Electrostatic Wind Conversion
The windwheel will use the innovative Electrostatic Wind Energy Converter (EWICON) that was developed from research conducted at Delft University. EWICON was the subject of a 2008 doctoral dissertation that concluded that the system was capable of producing energy, but with very low efficiencies — 1.7% at best, in the researcher’s experiments — far less than the efficiency of a large wind turbine. Of course, the advantage of EWICON is that there’s no moving rotor, so it doesn’t cause vibration in the building. In short, they won’t be putting a giant rotating turbine in the center of the building, so let’s not compare the EWICON to a traditional turbine.
I do, however, wonder how much energy the EWICON could actually produce, and whether it would be more practical to use another source of renewable energy in the same space. So once again I headed for the back of an envelope (this one required two envelopes) to do some arithmetic. These are very round numbers based on averages.
The outer diameter of the Windwheel is 174m. Although they didn’t specify the inner diameter, I estimate it to be around 87m. That’s a cross-sectional area of just under 6000m2. Rotterdam’s average wind speed is 6m/s, so the total available power in the wind is 794 kW. At 1.7% efficiency, the EWICON would generate roughly 13.5 kW, or about 324 kWh/day.
Solar Equivalent
6000m2 would hold a 1500 kW (DC) photovoltaic array. Taking into account the average sunlight in Rotterdam and the fact that the panels would be tilted at 90o (vertical) so they don’t shade each other, such a system could produce an average of 2500 kWh per day – almost eight times the amount that the EWICON is capable of delivering. To make the EWICON competitive with solar PV, it would need to have an efficiency of at least 13%.

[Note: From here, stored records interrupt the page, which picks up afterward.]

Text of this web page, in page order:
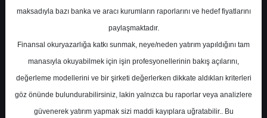
Ortalama Fiyat Tahmini 432,71 ₺
Ortalama Getiri Potansiyeli %57.06
Kurum Sayısı
18
maksadıyla bazı banka ve aracı kurumların raporlarını ve hedef fiyatlarını
paylaşmaktadır.
Finansal okuryazarlığa katkı sunmak, neye/neden yatırım yapıldığını tam
manasıyla okuyabilmek için işin profesyonellerinin bakış açılarını,
değerleme modellerini ve bir şirketi değerlerken dikkate aldıkları kriterleri
göz önünde bulundurabilirsiniz, lakin yalnızca bu raporlar veya analizlere
güvenerek yatırım yapmak sizi maddi kayıplara uğratabilir.. Bu
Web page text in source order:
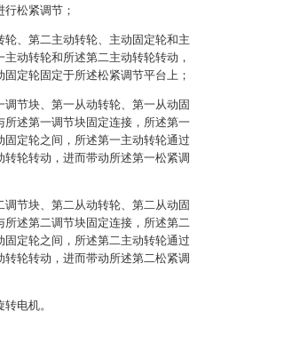
松紧调节；
、第二主动转轮、主动固定轮和主
动转轮和所述第二主动转轮转动，
定轮固定于所述松紧调节平台上；
节块、第一从动转轮、第一从动固
述第一调节块固定连接，所述第一
定轮之间，所述第一主动转轮通过
轮转动，进而带动所述第一松紧调
节块、第二从动转轮、第二从动固
述第二调节块固定连接，所述第二
定轮之间，所述第二主动转轮通过
轮转动，进而带动所述第二松紧调
电机。
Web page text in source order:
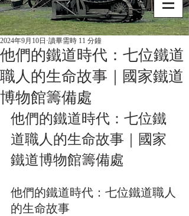
他們的鐵道時代：七位鐵道
職人的生命故事｜國家鐵道
博物館籌備處
2024年9月10日 讀畢需時 11 分鐘
他們的鐵道時代：七位鐵
道職人的生命故事｜國家
鐵道博物館籌備處
他們的鐵道時代：七位鐵道職人
的生命故事
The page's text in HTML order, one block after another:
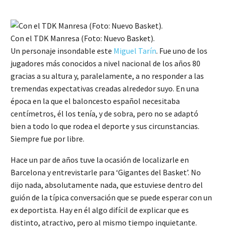
Con el TDK Manresa (Foto: Nuevo Basket).
Un personaje insondable este Miguel Tarín. Fue uno de los
jugadores más conocidos a nivel nacional de los años 80
gracias a su altura y, paralelamente, a no responder a las
tremendas expectativas creadas alrededor suyo. En una
época en la que el baloncesto español necesitaba
centímetros, él los tenía, y de sobra, pero no se adaptó
bien a todo lo que rodea el deporte y sus circunstancias.
Siempre fue por libre.
Hace un par de años tuve la ocasión de localizarle en
Barcelona y entrevistarle para ‘Gigantes del Basket’. No
dijo nada, absolutamente nada, que estuviese dentro del
guión de la típica conversación que se puede esperar con un
ex deportista. Hay en él algo difícil de explicar que es
distinto, atractivo, pero al mismo tiempo inquietante.
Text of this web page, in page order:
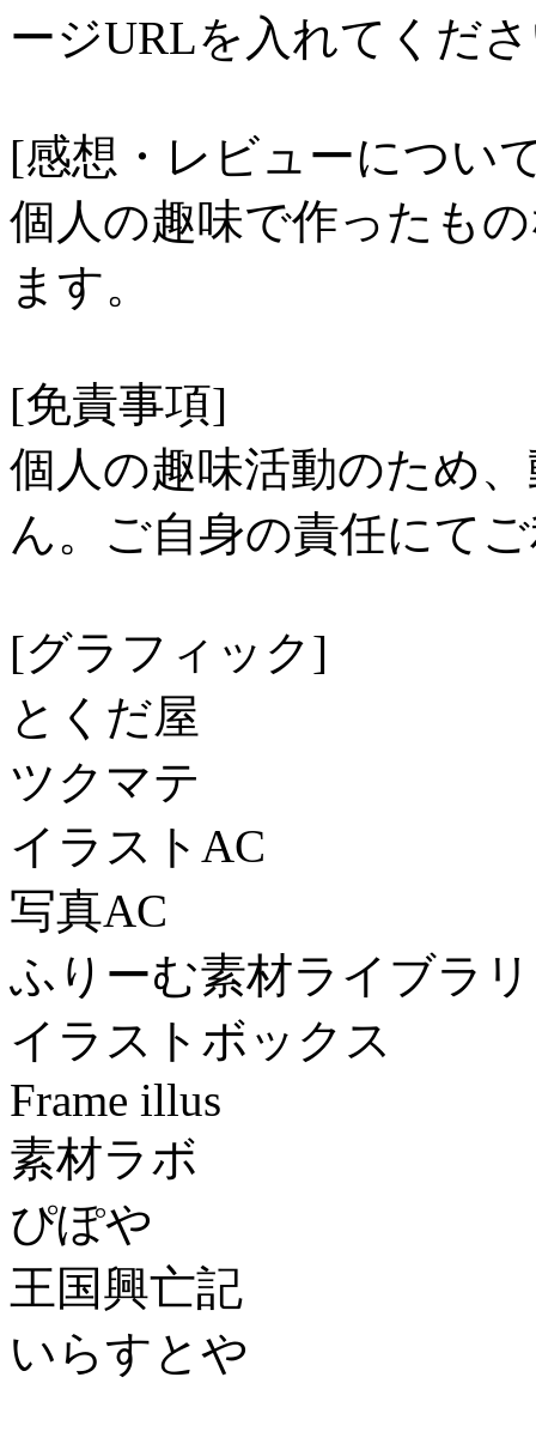
ージURLを入れてくだ
[感想・レビューについ
個人の趣味で作ったも
ます。
[免責事項]
個人の趣味活動のため
ん。ご自身の責任にて
[グラフィック]
とくだ屋
ツクマテ
イラストAC
写真AC
ふりーむ素材ライブ
イラストボックス
Frame illus
素材ラボ
ぴぽや
王国興亡記
いらすとや
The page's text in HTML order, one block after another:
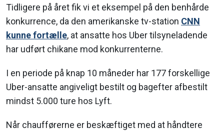
Tidligere på året fik vi et eksempel på den benhårde
konkurrence, da den amerikanske tv-station CNN
kunne fortælle, at ansatte hos Uber tilsyneladende
har udført chikane mod konkurrenterne.
I en periode på knap 10 måneder har 177 forskellige
Uber-ansatte angiveligt bestilt og bagefter afbestilt
mindst 5.000 ture hos Lyft.
Når chaufførerne er beskæftiget med at håndtere
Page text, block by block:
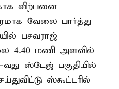
விற்பனை
வேலை பார்த்து
பசவராஜ்
4.40 மணி அளவில்
ஸ்டேஜ் பகுதியில்
ஸ்கூட்டரில்
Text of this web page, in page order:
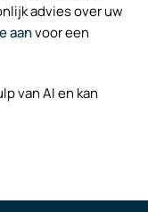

On the other hand, a wall of PV panels would block the view through the center of the Windwheel. Suppose we use one fourth the number of panels, tilt them at 45o and space them out so they don’t shade each other or impede much of the view. That system would produce about 1100 kWh/day – more than triple the EWICON’s production. (If you’re wondering why cutting the number of panels by a factor of four doesn’t cut production by the same factor, it’s because the panels will generate more power when tilted at 45o than they would at 90o.)
Is It Worthwhile?
As a tourist attraction, the developers expect the building to become profitable in ten years or less. At this point the Windwheel is a concept. The planners are searching for more partners, and have not yet made the costs public. That makes it difficult to determine the return on investment or the payback period of the EWICON. One thing that raises my eyebrow: Delft University, where the EWICON was developed, now says this on its web site:
“In March 2013 TU Delft and its partners unveiled the EWICON. Scientific data has shown that the principle works on a small scale. However there is no evidence that this principle is suitable for use on a commercial scale. At present TU Delft is not actively involved in the further development of the EWICON.”
Final Grade
The building’s architecture is eye-catching, to say the least. As a model of energy efficiency, passive heating and cooling, PVT, and water conservation, the Windwheel deserves accolades. I give it an A+ in those categories. The jury is still out on its wind power capabilities, so it gets an “incomplete” on that one. Given that Delft University has suspended its research on the EWICON, that “incomplete” seems likely to turn into an F. I realize that part of the Windwheel’s purpose is to be a demonstration of sustainable energy, but I’m not sure of the value in demonstrating a technology that’s not very pragmatic.
Maybe they should add more solar and change the name to “Sunwheel.”